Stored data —
______
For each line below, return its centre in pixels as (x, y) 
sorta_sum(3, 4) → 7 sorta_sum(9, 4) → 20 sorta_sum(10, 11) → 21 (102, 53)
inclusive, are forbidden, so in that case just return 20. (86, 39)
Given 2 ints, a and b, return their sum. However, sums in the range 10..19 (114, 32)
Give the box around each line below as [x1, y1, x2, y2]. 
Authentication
______
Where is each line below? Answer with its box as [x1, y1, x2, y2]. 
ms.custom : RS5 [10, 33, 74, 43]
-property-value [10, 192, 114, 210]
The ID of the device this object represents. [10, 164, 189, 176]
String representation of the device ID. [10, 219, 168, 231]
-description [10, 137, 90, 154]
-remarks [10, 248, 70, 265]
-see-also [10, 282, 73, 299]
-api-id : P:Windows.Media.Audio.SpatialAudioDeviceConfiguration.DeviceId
______
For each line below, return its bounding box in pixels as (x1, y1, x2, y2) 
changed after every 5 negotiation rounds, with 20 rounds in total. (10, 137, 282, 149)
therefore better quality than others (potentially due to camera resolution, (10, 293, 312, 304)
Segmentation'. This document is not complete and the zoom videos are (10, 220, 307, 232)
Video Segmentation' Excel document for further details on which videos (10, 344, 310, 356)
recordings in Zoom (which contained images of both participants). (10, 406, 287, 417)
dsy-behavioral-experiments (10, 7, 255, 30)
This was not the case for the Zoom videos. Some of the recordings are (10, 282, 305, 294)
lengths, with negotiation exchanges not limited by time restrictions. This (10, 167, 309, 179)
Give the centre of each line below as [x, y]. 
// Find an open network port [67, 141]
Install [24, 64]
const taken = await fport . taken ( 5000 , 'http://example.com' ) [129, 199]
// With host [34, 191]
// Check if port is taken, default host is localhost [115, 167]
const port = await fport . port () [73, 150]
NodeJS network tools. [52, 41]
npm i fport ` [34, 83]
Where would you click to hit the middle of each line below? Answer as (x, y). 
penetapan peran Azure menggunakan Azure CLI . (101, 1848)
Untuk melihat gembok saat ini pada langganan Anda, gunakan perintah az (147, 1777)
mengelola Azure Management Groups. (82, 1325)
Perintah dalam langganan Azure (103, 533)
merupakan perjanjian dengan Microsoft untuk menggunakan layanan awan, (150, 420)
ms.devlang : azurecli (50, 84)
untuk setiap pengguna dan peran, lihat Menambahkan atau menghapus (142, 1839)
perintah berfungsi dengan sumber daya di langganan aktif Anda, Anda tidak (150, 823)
______
Problem description —
Using the data above, reproduce exactly the lines from the line that contains "For each line below, return its centre" through the line that contains "Authentication", including both.

Expected answer —
For each line below, return its centre in pixels as (x, y) 
sorta_sum(3, 4) → 7 sorta_sum(9, 4) → 20 sorta_sum(10, 11) → 21 (102, 53)
inclusive, are forbidden, so in that case just return 20. (86, 39)
Given 2 ints, a and b, return their sum. However, sums in the range 10..19 (114, 32)
Give the box around each line below as [x1, y1, x2, y2]. 
Authentication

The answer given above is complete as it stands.